I thought it might be interesting to introduce a Mini variant that did two things: have built in USB for easy interface and did away with Basic Stamp conventions so that all i/o pins are accessible by the breadboard. Designed in the spirit of the BoArduino and RBBB but surface mount with no assembly required (in production), as small as humanly possible, and includes the 2 extra analog pins as a bonus. Oh and it had to be Diecimila compatible with the auto reset and 500mA fuse!



So here is the first working prototype of the Freeduino Mini USB. I have already made some changes to the design as you will see in the schematic and board images largely because of a boneheaded mistake not to bring out the reset pin. So the next prototype will jump from 24pin to 26pin making room for RESET and 3V3 and moves those pins around to make them a little more standardized which it may or may not be. The size will stay the same at 1.75" x .65" (think longer basic stamp). The next version will have larger and hopefully more readable text labels. Also, I brought out an LED from the first IO pin of the FTDI 232 chip so Id like to hear what you think the purpose of that LED should be: power on, tx&rx, ?? (Im leaning towards tx&rx). Otherwise let me know what you think in general.

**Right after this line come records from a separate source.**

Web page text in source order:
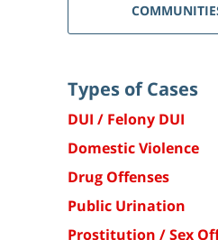
Types of Cases
DUI / Felony DUI
Domestic Violence
Drug Offenses
Public Urination
Prostitution / Sex
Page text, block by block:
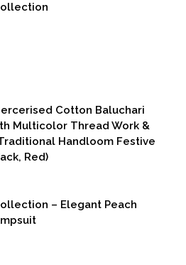
Cotton Baluchari
Multicolor Thread Work &
Handloom Festive
Red)
– Elegant Peach
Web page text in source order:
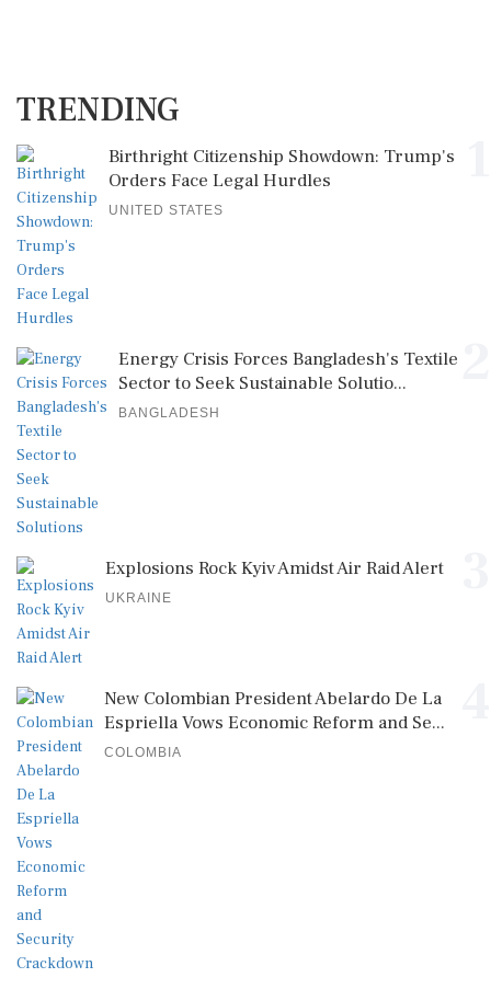
TRENDING
Birthright Citizenship Showdown: Trump's
Orders Face Legal Hurdles
UNITED STATES
Energy Crisis Forces Bangladesh's Textile
Sector to Seek Sustainable Solutio...
BANGLADESH
Explosions Rock Kyiv Amidst Air Raid Alert
UKRAINE
New Colombian President Abelardo De La
Espriella Vows Economic Reform and Se...
COLOMBIA
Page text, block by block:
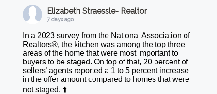
Elizabeth Straessle- Realtor
7 days ago
In a 2023 survey from the National Association of
Realtors®, the kitchen was among the top three
areas of the home that were most important to
buyers to be staged. On top of that, 20 percent of
sellers’ agents reported a 1 to 5 percent increase
in the offer amount compared to homes that were
not staged. ⬆️
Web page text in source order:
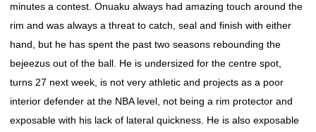
minutes a contest. Onuaku always had amazing touch around the
rim and was always a threat to catch, seal and finish with either
hand, but he has spent the past two seasons rebounding the
bejeezus out of the ball. He is undersized for the centre spot,
turns 27 next week, is not very athletic and projects as a poor
interior defender at the NBA level, not being a rim protector and
exposable with his lack of lateral quickness. He is also exposable
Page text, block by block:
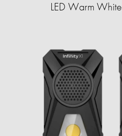
LED Warm
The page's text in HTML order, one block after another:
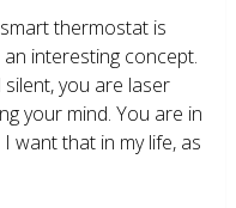
thermostat is
interesting concept.
you are laser
your mind. You are in
want that in my life, as
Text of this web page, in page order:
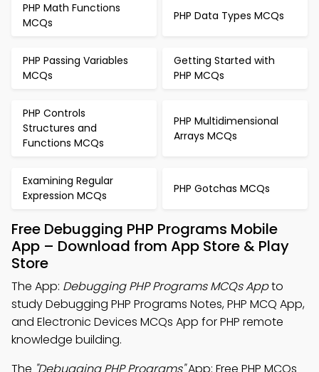
PHP Math Functions
MCQs
PHP Data Types MCQs
PHP Passing Variables
MCQs
Getting Started with
PHP MCQs
PHP Controls
Structures and
Functions MCQs
PHP Multidimensional
Arrays MCQs
Examining Regular
Expression MCQs
PHP Gotchas MCQs
Free Debugging PHP Programs Mobile
App – Download from App Store & Play
Store
The App: Debugging PHP Programs MCQs Appto
study Debugging PHP Programs Notes, PHP MCQ App,
and Electronic Devices MCQs App for PHP remote
knowledge building.
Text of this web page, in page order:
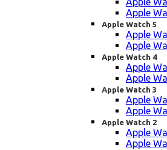
Apple
Apple Watch 5
Apple
Apple
Apple Watch 4
Apple
Apple
Apple Watch 3
Apple
Apple
Apple Watch 2
Apple
Apple
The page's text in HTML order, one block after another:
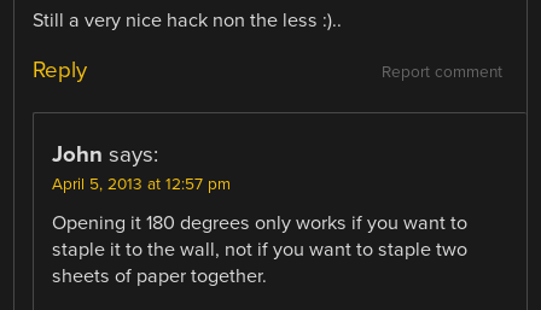
Still a very nice hack non the less :)..
Report comment
Reply
John says:
April 5, 2013 at 12:57 pm
Opening it 180 degrees only works if you want to
staple it to the wall, not if you want to staple two
sheets of paper together.
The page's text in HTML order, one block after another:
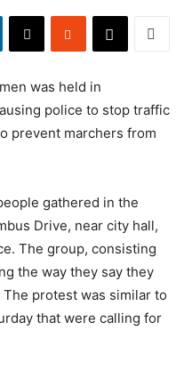
was held in
police to stop traffic
prevent marchers from
gathered in the
Drive, near city hall,
The group, consisting
the way they say they
protest was similar to
that were calling for
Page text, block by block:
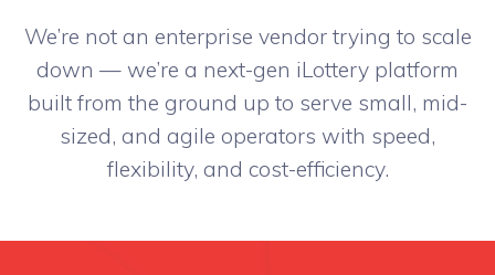
We’re not an enterprise vendor trying to scale
down — we’re a next-gen iLottery platform
built from the ground up to serve small, mid-
sized, and agile operators with speed,
flexibility, and cost-efficiency.
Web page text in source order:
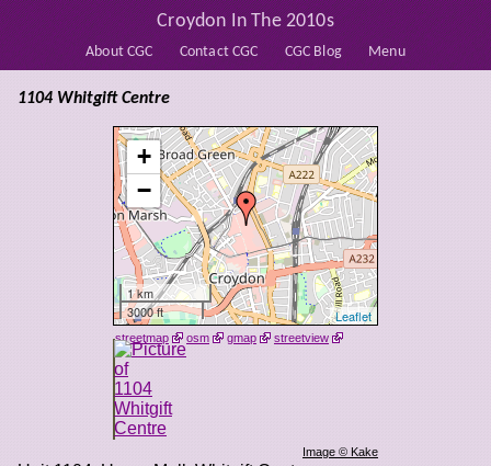
About CGC Contact CGC CGC Blog Menu
Croydon In The 2010s
+
−
1 km
3000 ft
Leaflet
streetmap osm gmap streetview
Image © Kake
1104 Whitgift Centre
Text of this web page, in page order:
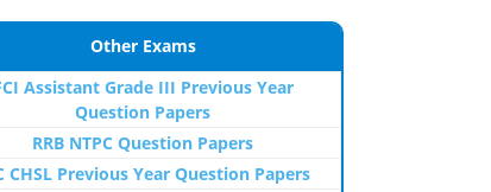
Other Exams
Assistant Grade III Previous Year
Question Papers
RRB NTPC Question Papers
CHSL Previous Year Question Papers
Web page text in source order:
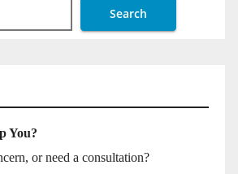
Search
You?
or need a consultation?
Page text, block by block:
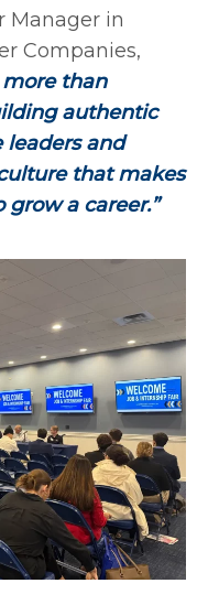
Manager in
Companies,
more than
authentic
and
that makes
a career.”
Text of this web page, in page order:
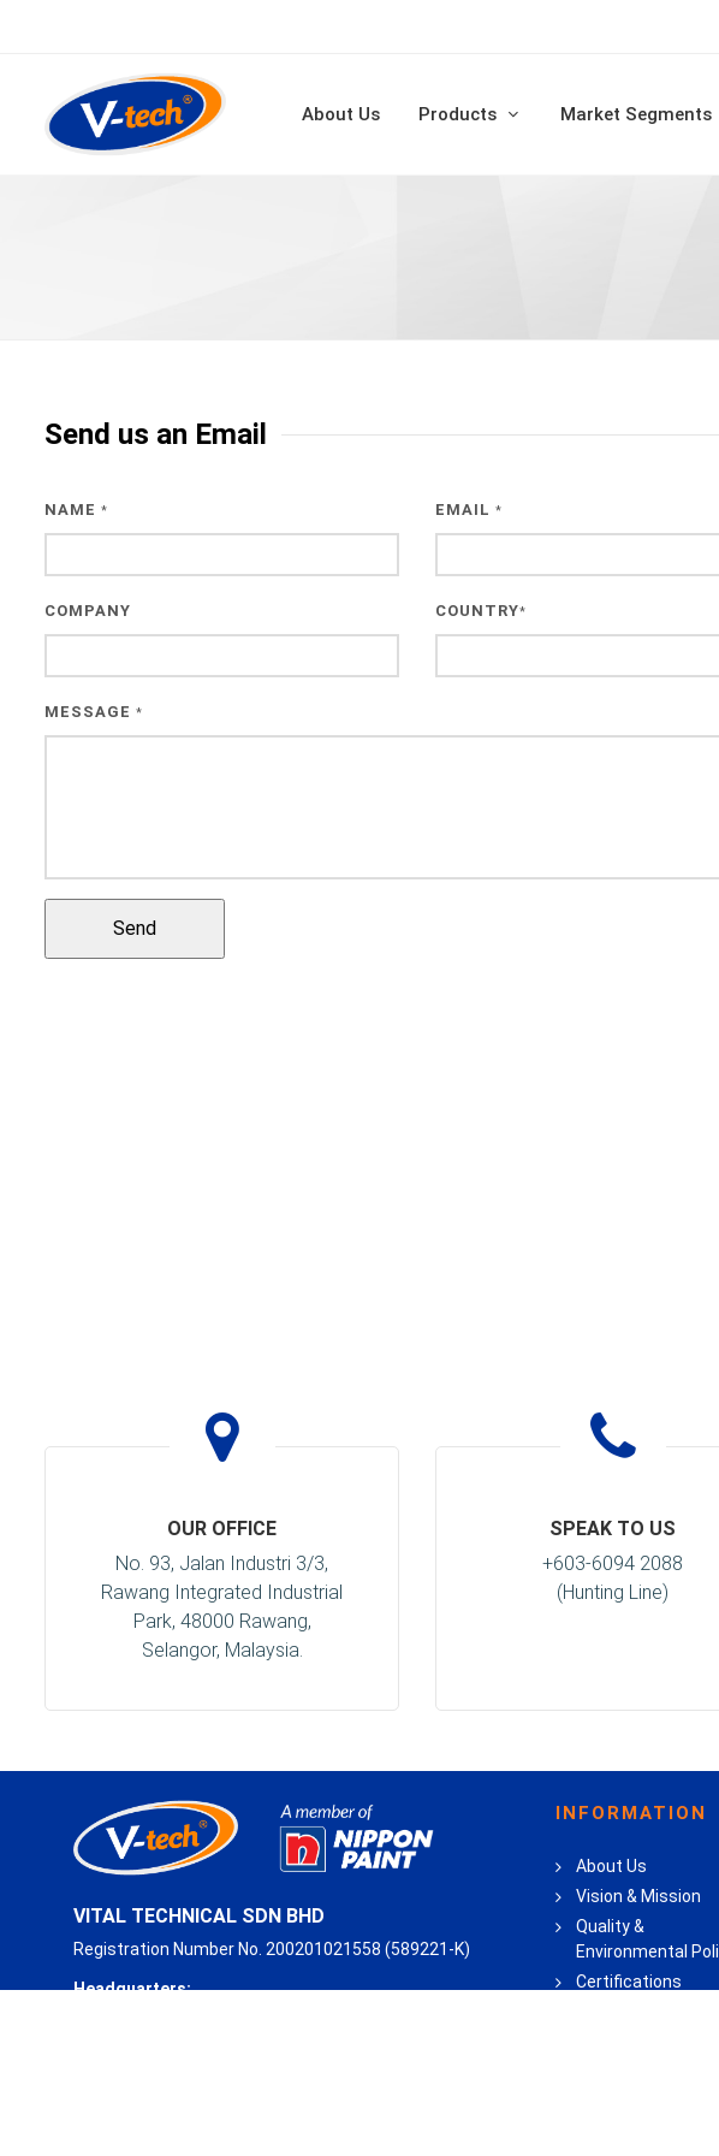
About Us Products Market Segments
Send us an Email
NAME * EMAIL *
COMPANY COUNTRY*
MESSAGE *
OUR OFFICE
No. 93, Jalan Industri 3/3,
Rawang Integrated Industrial
Park, 48000 Rawang,
Selangor, Malaysia.
SPEAK TO US
+603-6094 2088
(Hunting Line)
VITAL TECHNICAL SDN BHD
Registration Number No. 200201021558 (589221-K)
Headquarters:
INFORMATION
About Us
Vision & Mission
Quality &
Environmental
Certifications
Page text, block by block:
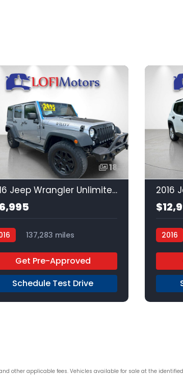
18
2016 Jeep Wrangler Unlimited Unlimited
137,283 miles
Get Pre-Approved
Schedule Test Drive
2016
other applicable fees. Vehicles available for sale at the
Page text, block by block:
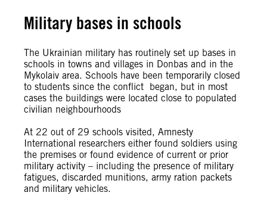
Military bases in schools
The Ukrainian military has routinely set up bases in
schools in towns and villages in Donbas and in the
Mykolaiv area. Schools have been temporarily closed
to students since the conflict began, but in most
cases the buildings were located close to populated
civilian neighbourhoods
At 22 out of 29 schools visited, Amnesty
International researchers either found soldiers using
the premises or found evidence of current or prior
military activity – including the presence of military
fatigues, discarded munitions, army ration packets
and military vehicles.
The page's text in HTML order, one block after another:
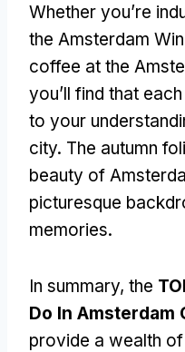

Once the design has been tested thoroughly (at least 1 more proto run) I will publish the files (based in part on the Freeduino reference) and then if the interest is there we will see about getting some distribution for it. I am also planning a Sans-USB version and maybe a lower part count, USB Key version (think memory stick) whenever time allows.

Enjoy!
Brian





ladyada

i like it a lot, i think it needs to have a 'pin 13' led tho so that people can do the 'blink' test. There's already a resistor so why not? (the resistor should come after the pin, i think...since the diecimila does that.)

bwevans

Yeah I agree too. I tried to cram it in there but it was awfully tight, and ruined the symmetry too! I put the resistor in there because it did fit and a cheap led isnt too hard to hook up for an indicator light. (I still have my NG!) Maybe there is still a way.

B

ladyada

theres tons of space :)
move one of the 10pf caps to the other side, where the (cc) is
then put the LED there

trialex

Sweet as!

Mini-B plug, excellent.

nkcelectronics

Quote
Sweet as!

Mini-B plug, excellent.

Better if Mini-B through-hole is used... Pb free soldering is not very friendly with some SMD devices (bulky ones).

mellis

Interesting timing.  Keep your eye on the Arduino blog.

nkcelectronics

Quote
i like it a lot, i think it needs to have a 'pin 13' led tho so that people can do the 'blink' test. There's already a resistor so why not? (the resistor should come after the pin, i think...since the diecimila does that.)

Yes, definitely the resistor goes after the pin... I think it caused some problems in one of the NG boards.

Digger450

Nice work!  Look forward to being able to purchase one.

spiffed

Quote
i like it a lot, i think it needs to have a 'pin 13' led tho so that people can do the 'blink' test. There's already a resistor so why not? (the resistor should come after the pin, i think...since the diecimila does that.)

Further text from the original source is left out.